Hash Table implementation using Open addressing & Linear probing method.
Hash tables are the most commonly used nontrivial data structures, and the most popular implementation on standard hardware uses linear probing, which is both fast and simple.
Open addressing
Open addressing, or closed hashing, is a method of collision resolution in hash tables. With this method a hash collision is resolved by probing, or searching through alternate locations in the array (the probe sequence) until either the target record is found, or an unused array slot is found, which indicates that there is no such key in the table.
Linear probing
Each cell of a hash table stores a single key–value pair. When the hash function causes a collision by mapping a new key to a cell of the hash table that is already occupied by another key, linear probing searches the table for the closest following free location and inserts the new key there. Lookups are performed in the same way, by searching the table sequentially starting at the position given by the hash function, until finding a cell with a matching key or an empty cell.
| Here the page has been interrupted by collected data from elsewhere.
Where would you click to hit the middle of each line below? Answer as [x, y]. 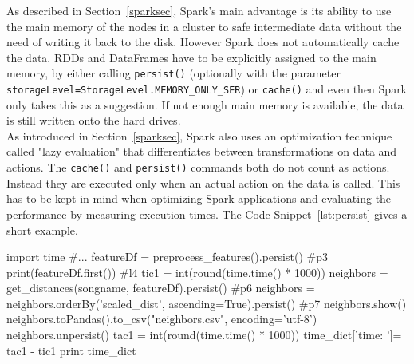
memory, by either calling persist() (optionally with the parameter [173, 73]
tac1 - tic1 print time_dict [71, 350]
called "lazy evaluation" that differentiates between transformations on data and [202, 151]
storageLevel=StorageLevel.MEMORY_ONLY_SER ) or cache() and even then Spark [207, 89]
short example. [42, 229]
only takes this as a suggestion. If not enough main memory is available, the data [205, 104]
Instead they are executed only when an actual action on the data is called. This [203, 182]
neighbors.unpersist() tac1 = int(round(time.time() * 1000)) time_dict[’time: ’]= [204, 335]
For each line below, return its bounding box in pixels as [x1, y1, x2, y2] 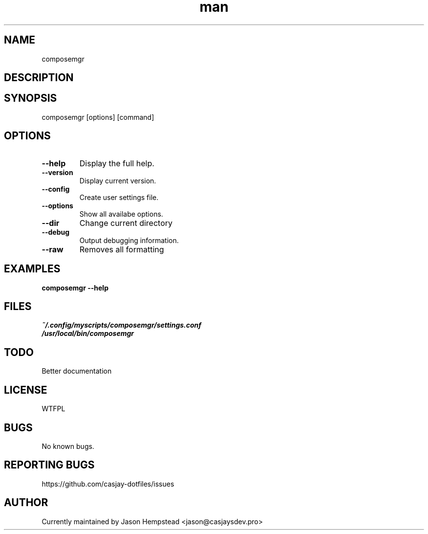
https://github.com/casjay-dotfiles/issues [42, 479, 174, 488]
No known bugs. [42, 442, 94, 450]
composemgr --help [42, 283, 108, 292]
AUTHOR [4, 496, 48, 509]
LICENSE [4, 383, 47, 396]
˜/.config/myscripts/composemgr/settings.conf [42, 321, 202, 330]
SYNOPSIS [4, 92, 57, 105]
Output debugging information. [79, 236, 179, 245]
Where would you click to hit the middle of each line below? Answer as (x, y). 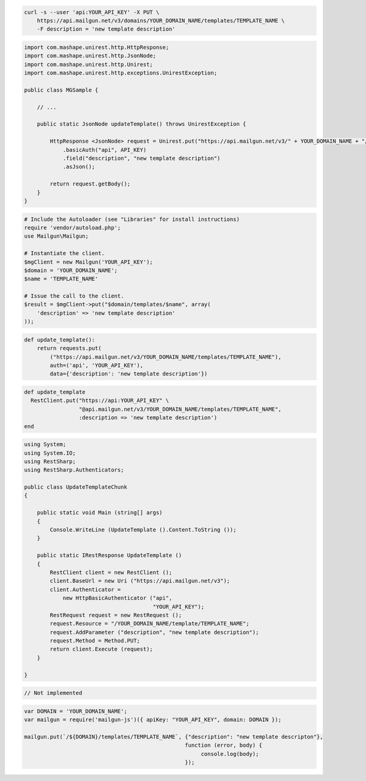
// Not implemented (53, 693)
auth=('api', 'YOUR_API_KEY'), (96, 365)
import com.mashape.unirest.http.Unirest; (88, 64)
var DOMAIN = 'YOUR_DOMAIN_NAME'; (76, 711)
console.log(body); (230, 754)
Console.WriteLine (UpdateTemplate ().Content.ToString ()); (143, 530)
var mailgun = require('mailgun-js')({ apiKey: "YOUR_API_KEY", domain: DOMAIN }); (153, 720)
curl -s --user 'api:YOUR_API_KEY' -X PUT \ (92, 12)
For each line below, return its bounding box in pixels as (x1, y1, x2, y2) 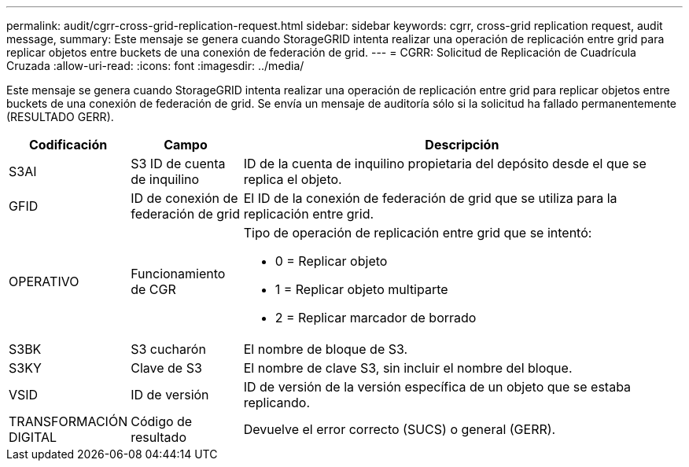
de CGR (131, 281, 176, 297)
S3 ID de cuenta (131, 156, 226, 171)
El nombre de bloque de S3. (243, 341, 408, 357)
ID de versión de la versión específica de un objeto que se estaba (243, 379, 632, 395)
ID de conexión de (131, 190, 238, 206)
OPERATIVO (9, 274, 79, 289)
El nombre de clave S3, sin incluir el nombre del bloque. (243, 360, 573, 376)
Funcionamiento (131, 266, 226, 281)
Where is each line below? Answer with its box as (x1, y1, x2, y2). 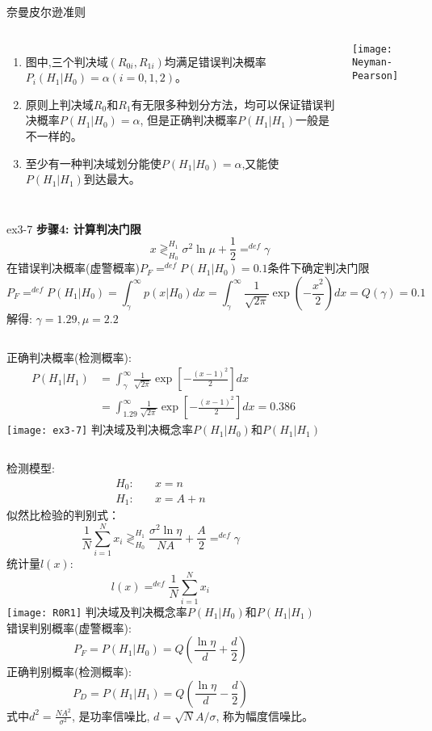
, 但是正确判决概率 (140, 111, 238, 128)
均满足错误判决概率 (164, 53, 266, 69)
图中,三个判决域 (25, 53, 108, 69)
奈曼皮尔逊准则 (6, 3, 86, 19)
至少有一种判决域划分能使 (25, 154, 161, 171)
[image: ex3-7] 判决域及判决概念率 (6, 421, 193, 438)
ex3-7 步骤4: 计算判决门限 (6, 220, 141, 237)
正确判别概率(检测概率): (6, 663, 132, 680)
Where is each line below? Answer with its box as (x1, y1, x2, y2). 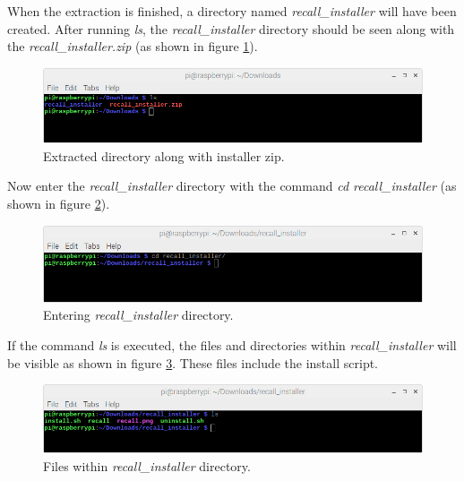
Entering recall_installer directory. (43, 305, 234, 324)
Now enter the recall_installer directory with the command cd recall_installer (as (7, 176, 457, 195)
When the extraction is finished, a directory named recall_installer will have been (7, 2, 457, 20)
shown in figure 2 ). (7, 194, 110, 213)
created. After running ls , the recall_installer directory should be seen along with (7, 19, 455, 38)
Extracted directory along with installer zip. (43, 146, 285, 165)
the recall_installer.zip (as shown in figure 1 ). (7, 37, 258, 56)
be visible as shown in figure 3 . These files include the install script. (7, 353, 378, 372)
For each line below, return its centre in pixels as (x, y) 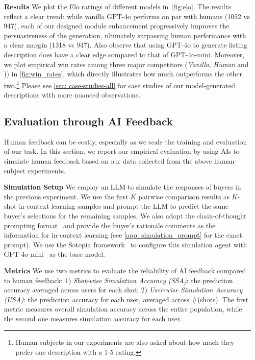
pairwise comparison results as (184, 196)
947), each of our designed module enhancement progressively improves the (117, 26)
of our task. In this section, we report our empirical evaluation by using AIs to (122, 151)
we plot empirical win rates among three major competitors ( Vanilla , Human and (126, 64)
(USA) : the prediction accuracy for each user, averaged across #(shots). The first (126, 299)
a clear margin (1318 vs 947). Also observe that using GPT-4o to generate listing (126, 45)
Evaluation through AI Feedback (89, 121)
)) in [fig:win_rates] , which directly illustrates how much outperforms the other (123, 74)
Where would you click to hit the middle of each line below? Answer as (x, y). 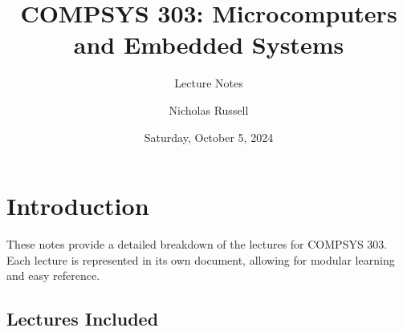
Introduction (78, 206)
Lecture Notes (209, 83)
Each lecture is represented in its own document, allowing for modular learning (201, 259)
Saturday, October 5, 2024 (209, 137)
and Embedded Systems (209, 45)
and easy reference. (53, 275)
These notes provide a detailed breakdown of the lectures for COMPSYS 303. (197, 244)
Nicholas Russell (209, 109)
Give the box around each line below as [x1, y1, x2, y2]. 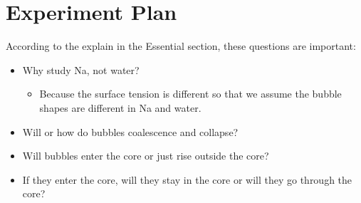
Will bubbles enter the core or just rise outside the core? [22, 148, 269, 163]
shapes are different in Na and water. [39, 100, 202, 115]
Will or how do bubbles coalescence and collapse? [22, 124, 239, 139]
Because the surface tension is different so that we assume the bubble [39, 86, 342, 101]
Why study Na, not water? [22, 62, 140, 77]
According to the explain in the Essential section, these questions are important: [6, 38, 356, 53]
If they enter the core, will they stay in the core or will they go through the [22, 172, 352, 187]
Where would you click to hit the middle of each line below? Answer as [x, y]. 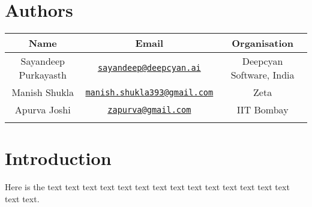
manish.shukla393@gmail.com [149, 92]
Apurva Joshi [43, 110]
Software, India [262, 75]
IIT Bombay [262, 110]
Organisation [262, 43]
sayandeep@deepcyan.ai [149, 68]
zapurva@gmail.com [149, 109]
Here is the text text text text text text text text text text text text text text [147, 187]
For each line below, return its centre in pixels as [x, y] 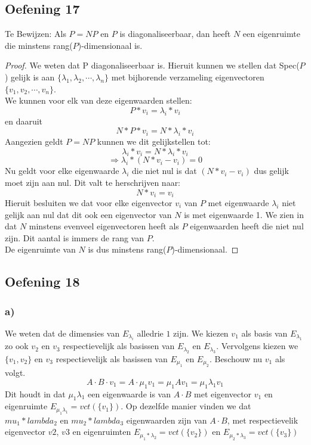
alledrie [150, 333]
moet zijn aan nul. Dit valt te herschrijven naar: [93, 182]
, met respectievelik [263, 420]
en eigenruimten [102, 432]
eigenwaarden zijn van [167, 420]
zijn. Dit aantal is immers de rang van [74, 237]
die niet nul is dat [164, 171]
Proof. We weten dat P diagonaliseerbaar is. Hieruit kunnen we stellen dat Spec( [152, 65]
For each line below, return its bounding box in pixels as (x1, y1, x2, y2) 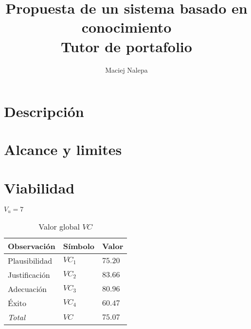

Tested with 1 million records
- Make memcpy to memcpy_s
In computer science, amortized analysis is a method for analyzing a given algorithm's complexity, or how much of a resource, especially time or memory, it takes to execute. The motivation for amortized analysis is that looking at the worst-case run time per operation, rather than per algorithm, can be too pessimistic.
While certain operations for a given algorithm may have a significant cost in resources, other operations may not be as costly. The amortized analysis considers both the costly and less costly operations together over the whole series of operations of the algorithm. This may include accounting for different types of input, length of the input, and other factors that affect its performance.
Hash tables are O(1) average and amortized case complexity, however it suffers from O(n) worst case time complexity.
Hash tables suffer from O(n) worst time complexity due to two reasons:
- If too many elements were hashed into the same key: looking inside this key may take O(n) time.
- Once a hash table has passed its load balance - it has to rehash [create a new bigger table, and re-insert each element to the table].
However, it is said to be O(1) average and amortized case because:
- It is very rare that many items will be hashed to the same key [if you chose a good hash function and you don't have too big load balance.
The rehash operation, which is O(n), can at most happen after n/2 ops, which are all assumed O(1): Thus when you sum the average time per op, you get : (n*O(1) + O(n)) / n) = O(1)
Find and remove the desired element:
- Find and remove the desired element.
- Go to the next bucket
- If the bucket is empty, quit
- If the bucket is full, delete the element in that bucket and re-add it to the hash table using the normal means. The item must be removed before re-adding, because it is likely that the item could be added back into its original spot.
- Repeat step 2.